**Work order:** In the data that follows, count each line with the string "context"; the reply is the number only.

**Records for the exercise:**
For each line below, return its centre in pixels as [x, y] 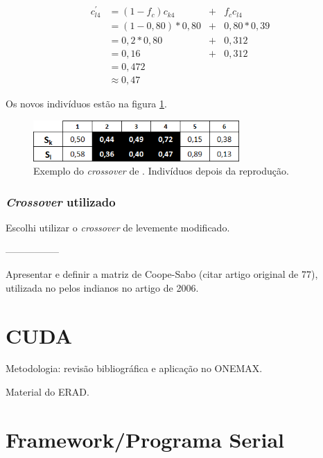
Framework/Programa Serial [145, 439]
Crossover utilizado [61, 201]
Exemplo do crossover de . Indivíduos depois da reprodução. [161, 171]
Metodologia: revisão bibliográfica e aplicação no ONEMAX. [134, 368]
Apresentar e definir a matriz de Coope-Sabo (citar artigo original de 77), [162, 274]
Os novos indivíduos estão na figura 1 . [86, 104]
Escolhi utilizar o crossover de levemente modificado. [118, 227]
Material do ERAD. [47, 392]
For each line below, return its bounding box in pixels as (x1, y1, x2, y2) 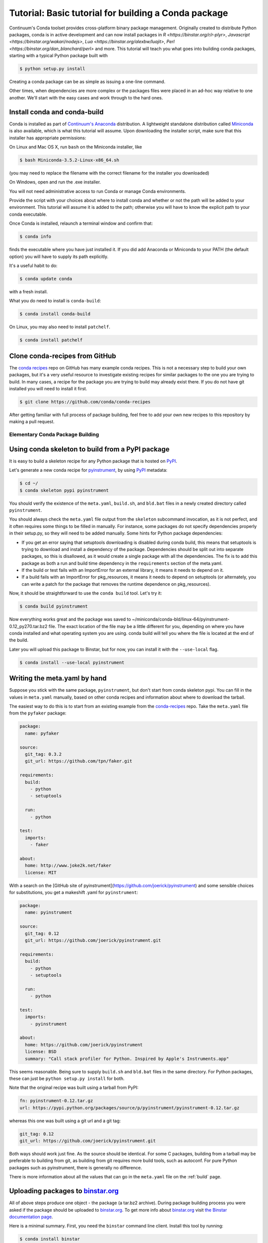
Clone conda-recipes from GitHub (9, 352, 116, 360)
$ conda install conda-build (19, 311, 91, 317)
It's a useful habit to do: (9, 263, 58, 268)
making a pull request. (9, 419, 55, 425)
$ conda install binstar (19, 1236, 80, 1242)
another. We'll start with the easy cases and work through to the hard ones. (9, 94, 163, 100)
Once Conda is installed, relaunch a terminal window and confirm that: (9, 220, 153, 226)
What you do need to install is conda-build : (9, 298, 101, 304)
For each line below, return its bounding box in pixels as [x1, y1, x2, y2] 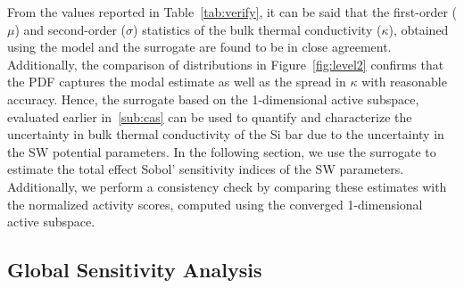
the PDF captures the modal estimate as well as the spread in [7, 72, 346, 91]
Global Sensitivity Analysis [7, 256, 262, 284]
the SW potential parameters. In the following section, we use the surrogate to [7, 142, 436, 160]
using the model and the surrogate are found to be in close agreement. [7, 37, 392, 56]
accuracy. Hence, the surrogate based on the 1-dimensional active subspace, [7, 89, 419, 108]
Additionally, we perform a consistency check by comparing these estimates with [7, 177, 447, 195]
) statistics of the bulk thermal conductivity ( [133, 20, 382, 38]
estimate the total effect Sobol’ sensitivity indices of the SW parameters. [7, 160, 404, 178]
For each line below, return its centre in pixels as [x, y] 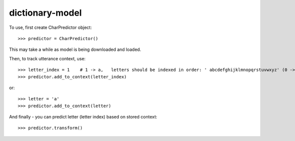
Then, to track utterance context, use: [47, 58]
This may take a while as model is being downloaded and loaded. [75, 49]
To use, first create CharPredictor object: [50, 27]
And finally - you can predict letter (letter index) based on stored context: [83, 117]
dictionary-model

**Exercise answer:** 2